Module 1 Introduction to Pathophysiology Flashcards
What is pathophysiology? What does it explain?
- Involves the study of the BIOLOGIC and PHYSICAL processes in ALTERED (abnormal) health states
- > Explains structural and fxnal changes w/in body that result in signs + symptoms of disease
- > also deals w/the effects that these changes have on overall body fxn
What is normality?
A state in which a set of objects or values is in the standard range. Usually reflects a state in which disease is absent.
How can normality be described?
May be described differently depending on a variety of factors including:
- Genetics
- Age
- Gender
- The physical environment
- Time variations
What are the 2 types of diagnostic tests?
qualitative or quantitative
Describe qualitative tests. Provide an example
For qualitative observations, a test is either POSITIVE (abnormal) or NEGATIVE (normal).
-> E.g. If a patient is suspected of intestinal bleeding, stool samples can be tested for the presence (positive) or absence (negative) of blood
Describe quantitative tests
Quantitative tests measure QUANTITIES (amounts or numbers).
- > Measurements can be:
1. normal in the absence of disease – TRUE NEG
2. abnormal in the presence of disease – TRUE POS
3. abnormal in the absence of disease – FALSE POS
4. normal in the presence of disease – FALSE NEG
What is the use of clinical tests?
To confirm the presence of a disease or further the diagnostic process.

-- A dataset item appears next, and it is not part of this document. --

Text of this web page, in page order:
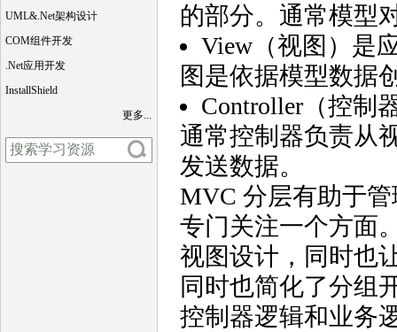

Differentiate between sensitivity and specificity
- Sensitivity: the probability of correctly identifying a case of high risk jobs.
- > It is the proportion of truly risky jobs in the screened jobs
- > TP/ (TP+FN) - Specificity: the probability of correctly identifying low risk jobs.
It is the proportion of truly low risk jobs in the screened jobs
TN/ (TN+FP)
Differentiate between positive and negative predictive value
- Positive Predictive Value: the proportion of those jobs identified as being high risk by the screening tool that really are high risk.
- > TP/ (TP+FP) - Negative Predictive Value: The proportion of jobs identified as being low risk that really are low risk.
- > TN/(TN+FN)
What is the purpose of tests
to determine who has disease and who does not.
Tests vary in their ability to discriminate between presence and absence of disease. What does it mean when a test has high predictive value vs. low predictive value
- High predictive value – many true positive or negative results; few false positive or negative results
- Low predictive value – many false positive or negative results; few true positive and negative results
When considering the risk associated with a certain factor, it is important to know whether one is dealing with ______ risk or ______ risk.
- Absolute
2. Relative
What is absolute risk
- Given without any context
- Not compared with any other risk
- Example: A non-smoker has a 1 in 100 chances of getting lung cancer
- > Also called a 1% risk or a 0.01 risk
What is relative risk
- A comparison of 2 risk levels (of 2 different populations, usually one is a control group)
- Ratio of the 2 associated absolute risks
- RR of 1 means two absolute risks are equal.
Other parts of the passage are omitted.